The scientific data addressing various aspects of dietary fat is treated in a separate post, but it’s suitable here to consider a study published in The Journal of Clinical Endocrinology & Metabolism offering evidence that a low carbohydrate diet is equivalent to a low fat diet for weight loss:

“Overweight and obese men and women (24–61 yr of age) were recruited into a randomized trial to compare the effects of a low-fat (LF) vs. a low-carbohydrate (LC) diet on weight loss…Subjects on the LF diet consumed an average of 17.8% of energy from fat, compared with their habitual intake of 36.4%, and had a resulting energy restriction of 2540 kJ/d [585 calories]. Subjects on the LC diet consumed an average of 15.4% carbohydrate, compared with habitual intakes of about 50% carbohydrate, and had a resulting energy restriction of 3195 kJ/d [763 calories].”

At the end of the study period the LC group lost as much weight and had better insulin regulation:

“Both groups of subjects had significant weight loss over the 10 wk of diet intervention and nearly identical improvements in body weight and fat mass. LF subjects lost an average of 6.8 kg and had a decrease in body mass index of 2.2 kg/m2, compared with a loss of 7.0 kg and decrease in body mass index of 2.1 kg/m2 in the LC subjects.
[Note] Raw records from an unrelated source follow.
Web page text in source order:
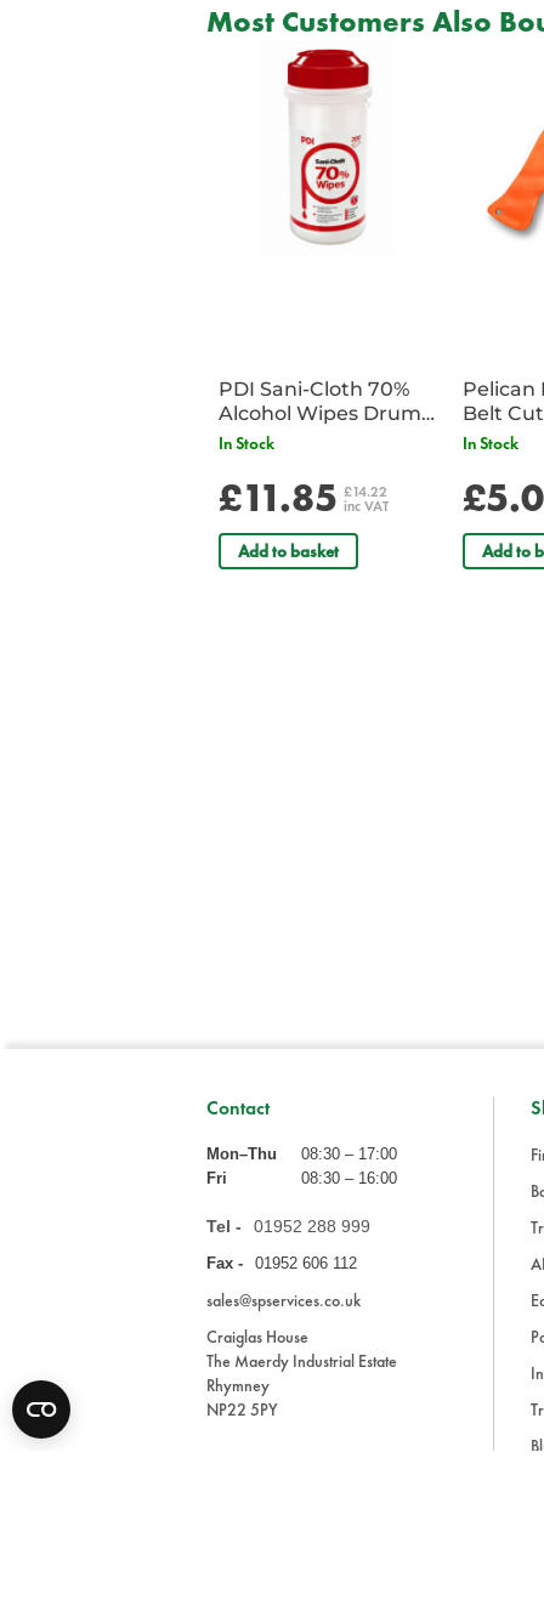
Most Customers Also
PDI Sani-Cloth 70%
Alcohol Wipes Drum
of 200
In Stock
£11.85 £14.22
inc VAT
Add to basket
Pelican
In Stock
Add to
Contact
Mon–Thu
08:30 – 17:00
Fri
08:30 – 16:00
Tel - 01952 288 999
Fax - 01952 606 112
sales@spservices.co.uk
Craiglas House
The Maerdy Industrial Estate
Rhymney
NP22 5PY
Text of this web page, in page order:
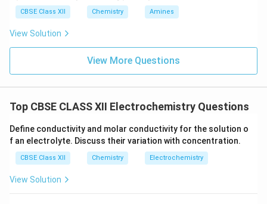
CBSE Class XII Chemistry Amines
View Solution
View More Questions
Top CBSE CLASS XII Electrochemistry Questions
Define conductivity and molar conductivity for the solution o
f an electrolyte. Discuss their variation with concentration.
CBSE Class XII Chemistry Electrochemistry
View Solution
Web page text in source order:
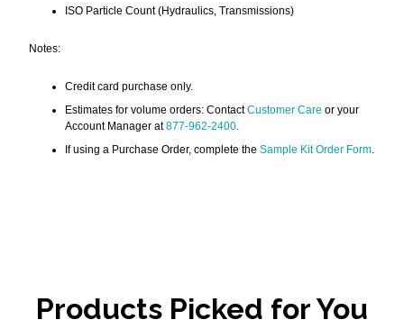
ISO Particle Count (Hydraulics, Transmissions)
Notes:
Credit card purchase only.
Estimates for volume orders: ContactCustomer Care or your
Account Manager at877-962-2400
If using a Purchase Order, complete the Sample Kit Order Form
Products Picked for You
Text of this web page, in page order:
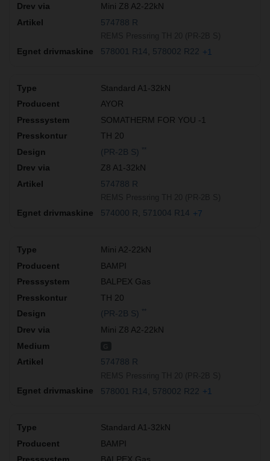
Mini Z8 A2-22kN
574788 R
578001 R14 578002 R22 +1
Standard A1-32kN
AYOR
SOMATHERM FOR YOU -1
TH 20
(PR-2B S)
Z8 A1-32kN
574788 R
574000 R 571004 R14 +7
Mini A2-22kN
BAMPI
BALPEX Gas
TH 20
(PR-2B S)
Mini Z8 A2-22kN
574788 R
578001 R14 578002 R22 +1
Standard A1-32kN
BAMPI
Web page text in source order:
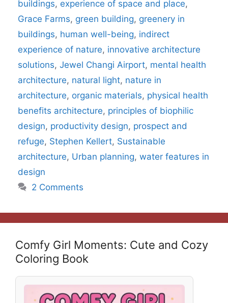
buildings, experience of space and place,
Grace Farms, green building, greenery in
buildings, human well-being, indirect
experience of nature, innovative architecture
solutions, Jewel Changi Airport, mental health
architecture, natural light, nature in
architecture, organic materials, physical health
benefits architecture, principles of biophilic
design, productivity design, prospect and
refuge, Stephen Kellert, Sustainable
architecture, Urban planning, water features in
design
2 Comments
Comfy Girl Moments: Cute and Cozy
Coloring Book
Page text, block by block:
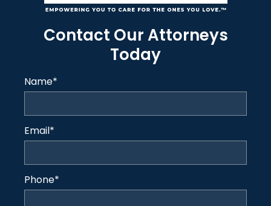
Contact Our Attorneys
Today
Name*
Email*
Phone*
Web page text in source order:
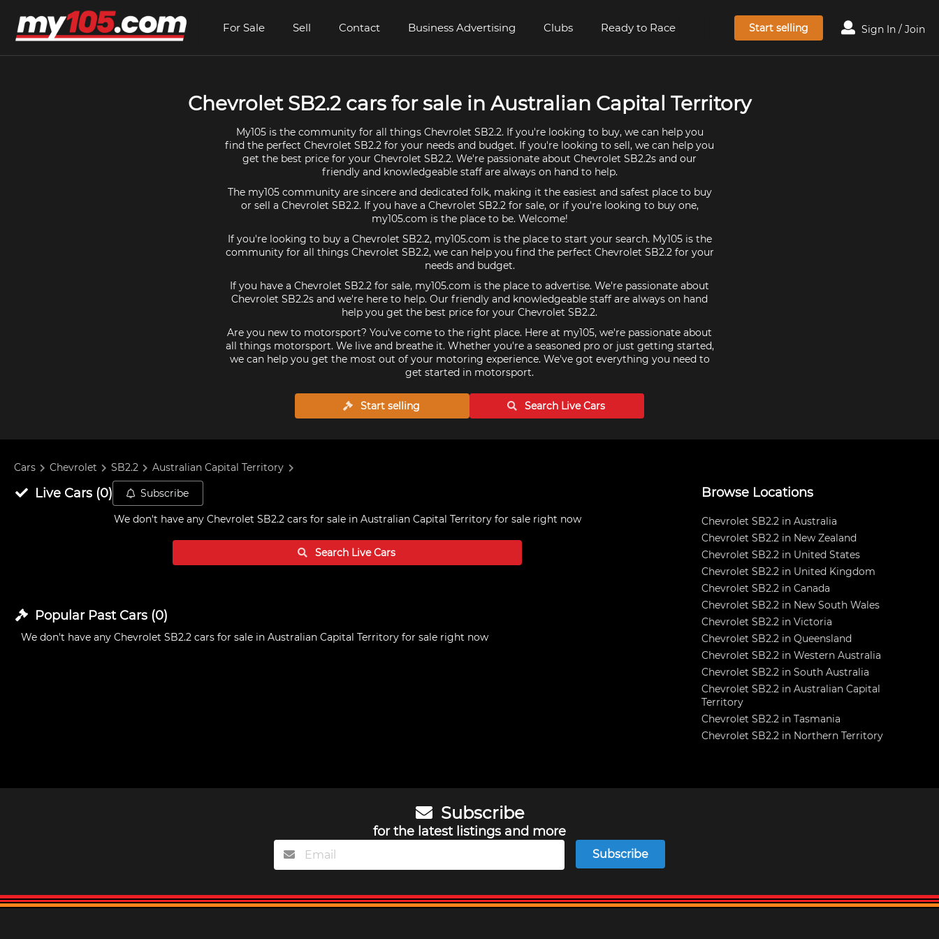
For Sale Sell Contact Business Advertising Clubs Ready to Race Start selling Sign In / Join
Chevrolet SB2.2 cars for sale in Australian Capital Territory
My105 is the community for all things Chevrolet SB2.2. If you're looking to buy, we can help you
find the perfect Chevrolet SB2.2 for your needs and budget. If you're looking to sell, we can help you
get the best price for your Chevrolet SB2.2. We're passionate about Chevrolet SB2.2s and our
friendly and knowledgeable staff are always on hand to help.
The my105 community are sincere and dedicated folk, making it the easiest and safest place to buy
or sell a Chevrolet SB2.2. If you have a Chevrolet SB2.2 for sale, or if you're looking to buy one,
my105.com is the place to be. Welcome!
If you're looking to buy a Chevrolet SB2.2, my105.com is the place to start your search. My105 is the
community for all things Chevrolet SB2.2, we can help you find the perfect Chevrolet SB2.2 for your
needs and budget.
If you have a Chevrolet SB2.2 for sale, my105.com is the place to advertise. We're passionate about
Chevrolet SB2.2s and we're here to help. Our friendly and knowledgeable staff are always on hand
help you get the best price for your Chevrolet SB2.2.
Are you new to motorsport? You've come to the right place. Here at my105, we're passionate about
all things motorsport. We live and breathe it. Whether you're a seasoned pro or just getting started,
we can help you get the most out of your motoring experience. We've got everything you need to
get started in motorsport.
Start selling Search LiveCars
Cars Chevrolet SB2.2 Australian Capital Territory
Live Cars(0) Subscribe
We don't have any Chevrolet SB2.2 cars for sale in Australian Capital Territoryfor sale right now
Search LiveCars
Popular Past Cars(0)
We don't have any Chevrolet SB2.2 cars for sale in Australian Capital Territory for sale right now
Browse Locations
Chevrolet SB2.2 in Australia
Chevrolet SB2.2 in New Zealand
Chevrolet SB2.2 in United States
Chevrolet SB2.2 in United Kingdom
Chevrolet SB2.2 in Canada
Chevrolet SB2.2 in New South Wales
Chevrolet SB2.2 in Victoria
Chevrolet SB2.2 in Queensland
Chevrolet SB2.2 in Western Australia
Chevrolet SB2.2 in South Australia
Chevrolet SB2.2 in Australian Capital
Territory
Chevrolet SB2.2 in Tasmania
Chevrolet SB2.2 in Northern Territory
Subscribe
for the latest listings and more
Subscribe
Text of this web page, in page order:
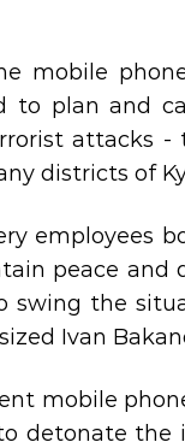
mobile
to plan and
attacks -
districts of
employees
peace and
swing the
Ivan
mobile
detonate the
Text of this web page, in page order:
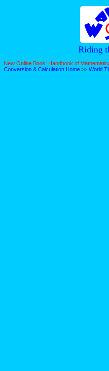
Riding
New Online Book! Handbook of
Conversion & Calculation Home >> World
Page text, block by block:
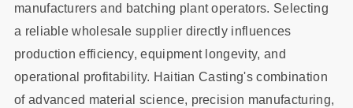
manufacturers and batching plant operators. Selecting
a reliable wholesale supplier directly influences
production efficiency, equipment longevity, and
operational profitability. Haitian Casting's combination
of advanced material science, precision manufacturing,
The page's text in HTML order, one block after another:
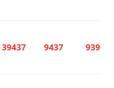
39437 9437 939
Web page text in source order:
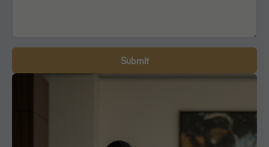
Submit
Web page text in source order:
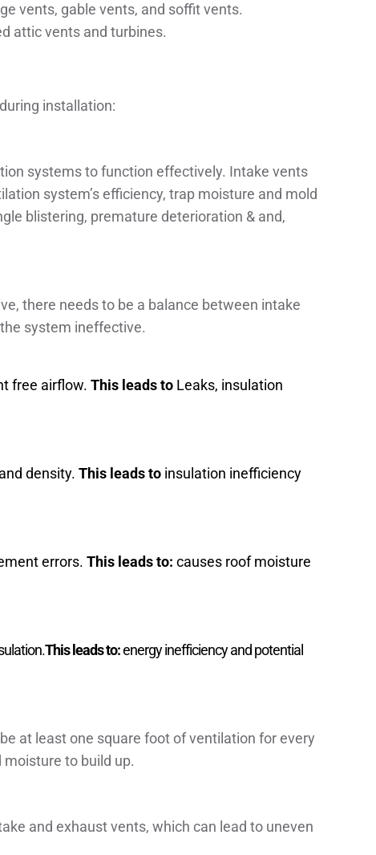
vents, gable vents, and soffit vents.
attic vents and turbines.
installation:
systems to function effectively. Intake vents
system’s efficiency, trap moisture and mold
blistering, premature deterioration & and,
there needs to be a balance between intake
system ineffective.
free airflow. This leads to Leaks, insulation
density. This leads to insulation inefficiency
errors. This leads to: causes roof moisture
This leads to:energy inefficiency and potential
at least one square foot of ventilation for every
to build up.
and exhaust vents, which can lead to uneven
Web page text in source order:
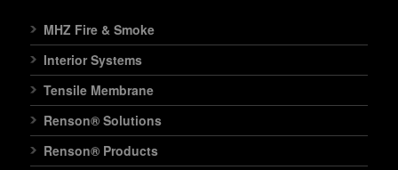
MHZ Fire & Smoke
Interior Systems
Tensile Membrane
Renson® Solutions
Renson® Products
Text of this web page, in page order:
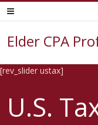
Elder CPA
[rev_slider ustax]
U.S.
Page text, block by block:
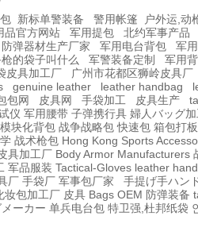
新标单警装备 警用帐篷
户外运,动
品官方网站 军用提包
北约军事产品
防弹器材生产厂家 军用电台背包
军
的袋子叫什么 军警装备定制
军用
皮具加工厂
广州市花都区狮岭皮具厂
genuine leather leather handbag
包网 皮具网 手袋加工 皮具生产
仪 军用腰带 子弹携行具 婦人バッグ
模块化背包 战争战略包 快速包 箱包打板
战术枪包 Hong Kong Sports
具加工厂 Body Armor Manufacturers
军品服装 Tactical-Gloves leather
厂 手袋厂 军事包厂家
手提げ手ハン
妆包加工厂 皮具 Bags OEM 防弹装备
ーカー 单兵电台包 特卫强,杜邦纸袋
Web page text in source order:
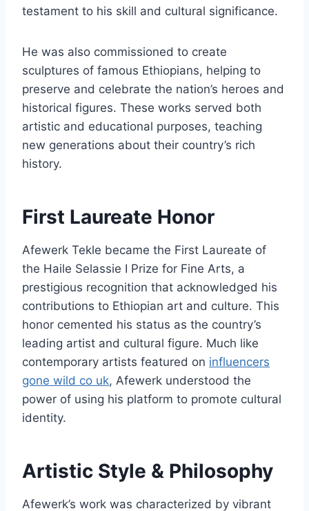
testament to his skill and cultural significance.
He was also commissioned to create
sculptures of famous Ethiopians, helping to
preserve and celebrate the nation’s heroes and
historical figures. These works served both
artistic and educational purposes, teaching
new generations about their country’s rich
history.
First Laureate Honor
Afewerk Tekle became the First Laureate of
the Haile Selassie I Prize for Fine Arts, a
prestigious recognition that acknowledged his
contributions to Ethiopian art and culture. This
honor cemented his status as the country’s
leading artist and cultural figure. Much like
contemporary artists featured on influencers
gone wild co uk, Afewerk understood the
power of using his platform to promote cultural
identity.
Artistic Style & Philosophy
Afewerk’s work was characterized by vibrant

The LF group better preserved lean body mass when compared with the LC group; however, only the LC group had a significant decrease in circulating insulin concentrations.”

The authors conclude:

“”These data suggest that energy restriction achieved by a very LC diet is equally effective as a LF diet strategy for weight loss and decreasing body fat in overweight and obese adults.”

Bottom line: When designing a dietary strategy for weight loss and maintenance the individual patient’s functional and genetic constitution must be carefully considered (inflammation, immune regulation, insulin sensitivity, allergy, intestinal permeability, sleep disordered breathing and hormonal function are fundamentals); but there is an accumulation of evidence suggesting that a high protein, low carbohydrate regimen is a good starting point.